Thank you for interesting conversations and details for possible solutions.
There seem to be two topics: box detection and "measure the area of planes or surfaces, like the length and width of objects, just like the Apple Measure app does". Box detection is more specific and complex so we’ll skip that.
ARKit world tracking can automatically detect planes and provide their dimensions. That’s all the API provides and it’s insufficient for your needs because it lacks scene understanding.
Re: scene understanding, a plane is a plane is a plane… is it the top of a box? Is it the “top” of some rectangular surface that we need to measure? We have no idea.

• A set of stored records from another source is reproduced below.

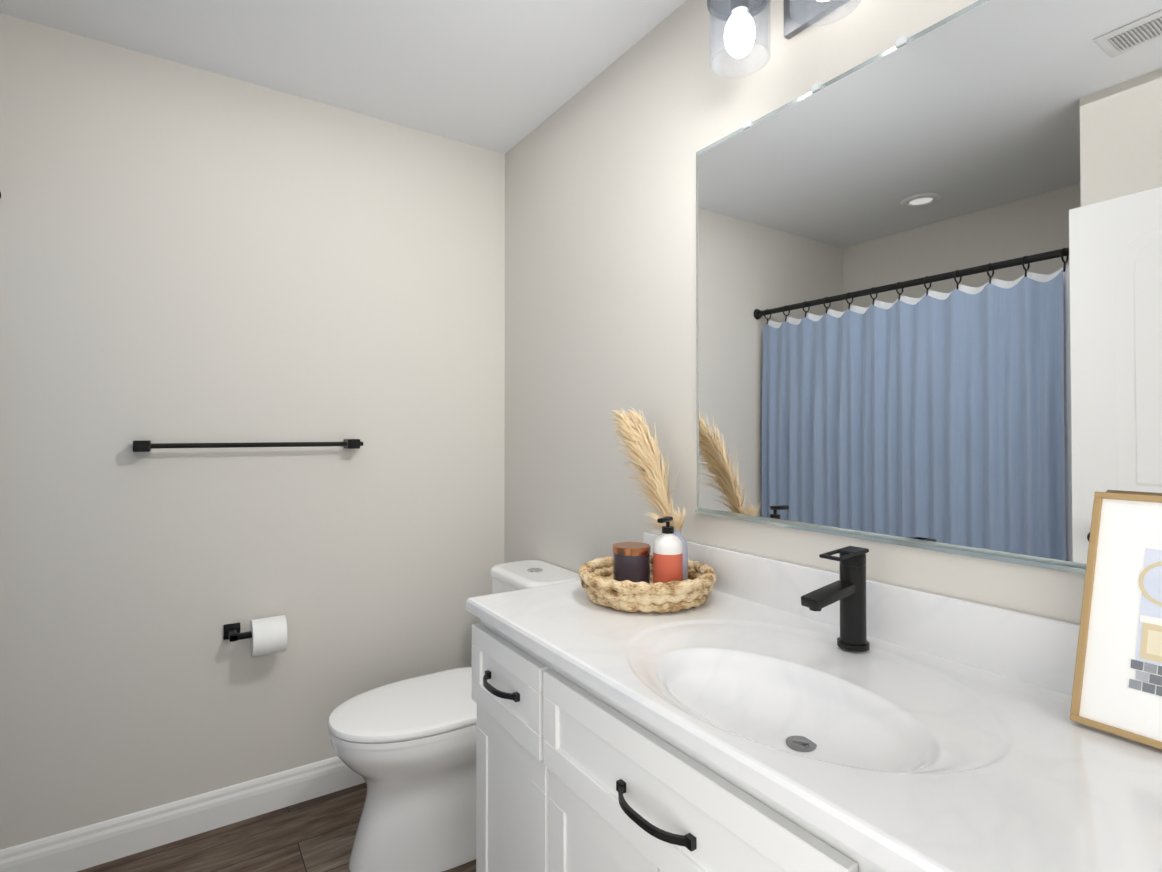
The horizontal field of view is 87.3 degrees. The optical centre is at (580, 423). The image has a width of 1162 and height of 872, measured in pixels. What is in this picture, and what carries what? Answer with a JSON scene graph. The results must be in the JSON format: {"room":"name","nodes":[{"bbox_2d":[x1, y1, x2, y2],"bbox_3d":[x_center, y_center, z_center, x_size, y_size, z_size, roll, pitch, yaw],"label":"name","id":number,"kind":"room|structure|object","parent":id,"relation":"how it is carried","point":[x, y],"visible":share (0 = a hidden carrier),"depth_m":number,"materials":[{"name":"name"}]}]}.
{"room":"bathroom","nodes":[
{"label":"bathroom","id":0,"kind":"room"},
{"bbox_2d":[0,13,504,849],"bbox_3d":[-1.348,0.077,1.928,2.600,2.440,0.100,0,-1,-34],"label":"wall","id":1,"kind":"structure","parent":0,"point":[192,253],"depth_m":1.98,"materials":[{"name":"paint"}]},
{"bbox_2d":[0,756,364,871],"bbox_3d":[-0.982,1.241,2.085,1.600,0.116,0.015,0,-1,-34],"label":"baseboard","id":2,"kind":"structure","parent":1,"relation":"attached to","point":[85,847],"depth_m":1.89,"materials":[{"name":"white wood"}]},
{"bbox_2d":[133,439,362,451],"bbox_3d":[-1.065,0.070,2.010,0.663,0.033,0.073,0,-1,-34],"label":"towel bar","id":3,"kind":"object","parent":1,"relation":"attached to","point":[143,445],"visible":1,"depth_m":1.96,"materials":[{"name":"black metal"}]},
{"bbox_2d":[223,615,286,656],"bbox_3d":[-1.053,0.691,1.972,0.174,0.115,0.135,0,-1,-34],"label":"holder","id":4,"kind":"object","parent":1,"relation":"attached to","point":[267,636],"visible":0.98,"depth_m":1.95,"materials":[{"name":"black"}]},
{"bbox_2d":[77,782,475,871],"bbox_3d":[-0.560,1.306,0.724,2.600,0.050,2.950,0,-1,-34],"label":"floor","id":5,"kind":"structure","parent":0,"point":[317,834],"depth_m":1.87,"materials":[{"name":"brown wood"}]},
{"bbox_2d":[328,560,580,871],"bbox_3d":[-0.396,0.899,1.945,0.770,0.796,0.388,0,-1,-34],"label":"toilet","id":6,"kind":"object","parent":5,"relation":"on","point":[405,749],"visible":0.56,"depth_m":1.76,"materials":[{"name":"white ceramic"}]},
{"bbox_2d":[466,532,1161,871],"bbox_3d":[0.334,0.795,1.020,0.582,0.981,1.385,0,-1,-34],"label":"bathroom vanity","id":7,"kind":"object","parent":5,"relation":"on","point":[749,715],"visible":0.81,"depth_m":0.95,"materials":[{"name":"white"}]},
{"bbox_2d":[578,408,715,612],"bbox_3d":[0.140,0.183,1.482,0.328,0.462,0.387,0,-1,-34],"label":"basket","id":8,"kind":"object","parent":7,"relation":"on","point":[667,576],"visible":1,"depth_m":1.42,"materials":[{"name":"beige wicker"}]},
{"bbox_2d":[613,542,650,583],"bbox_3d":[0.121,0.346,1.456,0.091,0.110,0.091,0,-1,-34],"label":"candle jar","id":9,"kind":"object","parent":8,"relation":"on","point":[631,560],"depth_m":1.42,"materials":[{"name":"grey glass"}]},
{"bbox_2d":[653,516,682,582],"bbox_3d":[0.199,0.308,1.406,0.071,0.185,0.068,0,-1,-34],"label":"soap bottle","id":10,"kind":"object","parent":8,"relation":"on","point":[667,547],"depth_m":1.38,"materials":[{"name":"orange"}]},
{"bbox_2d":[673,529,687,579],"bbox_3d":[0.231,0.329,1.470,0.054,0.145,0.054,0,-1,-34],"label":"bottle","id":11,"kind":"object","parent":8,"relation":"on","point":[677,532],"depth_m":1.45,"materials":[{"name":"clear glass"}]},
{"bbox_2d":[801,546,869,650],"bbox_3d":[0.458,0.319,1.093,0.157,0.179,0.055,0,-1,-34],"label":"faucet","id":12,"kind":"object","parent":7,"relation":"on","point":[848,590],"visible":1,"depth_m":1.10,"materials":[{"name":"black metal"}]},
{"bbox_2d":[1069,492,1161,748],"bbox_3d":[0.786,0.250,0.741,0.118,0.307,0.280,0,-1,-34],"label":"picture frame","id":13,"kind":"object","parent":7,"relation":"on","point":[1117,686],"visible":0.96,"depth_m":0.82,"materials":[{"name":"white paper"}]},
{"bbox_2d":[0,0,685,153],"bbox_3d":[-0.560,-1.183,0.756,2.600,0.050,2.950,0,-1,-34],"label":"ceiling","id":14,"kind":"structure","parent":0,"point":[503,76],"depth_m":1.84,"materials":[{"name":"paint"}]},
{"bbox_2d":[504,0,1084,623],"bbox_3d":[0.509,0.070,1.389,0.100,2.440,2.850,0,-1,-34],"label":"wall","id":15,"kind":"structure","parent":0,"point":[600,256],"depth_m":1.82,"materials":[{"name":"paint"}]},
{"bbox_2d":[707,0,860,77],"bbox_3d":[0.486,-0.940,1.193,0.167,0.250,0.577,0,-1,-34],"label":"sconce","id":16,"kind":"object","parent":15,"relation":"attached to","point":[739,37],"visible":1,"depth_m":1.34,"materials":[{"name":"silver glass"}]},
{"bbox_2d":[695,0,1161,573],"bbox_3d":[0.586,-0.250,1.177,0.008,0.958,1.025,0,-1,-34],"label":"mirror","id":17,"kind":"object","parent":15,"relation":"attached to","point":[929,288],"visible":1,"depth_m":1.07,"materials":[{"name":"white mirror"}]}
]}

All we know is that ARKit thought some compelling detected features comprised the surface of a plane.
If you add ARKit’s sceneReconstruction things get more interesting (although not required):
“When you enable scene reconstruction, ARKit provides a polygonal mesh that estimates the shape of the physical environment. …
If you enable plane detection, ARKit applies that information to the mesh. Where the LiDAR scanner may produce a slightly uneven mesh on a real-world surface, ARKit smooths out the mesh where it detects a plane on that surface.”
Better yet, you can classify (identify) common types of detected planes with ARPlaneAnchor’s classification property.
Assuming you’re not measuring walls, floors ceilings, tables, seats, doors or windows anything with ARPlaneAnchor.Classification.none(_:) is a plane of interest.
So that’s what’s possible with ARKit API.
If need something more rigorous or specific you’ll want to consider techniques from the CoreML and Vision frameworks, which may require training a machine learning model for bespoke object detection and tracking.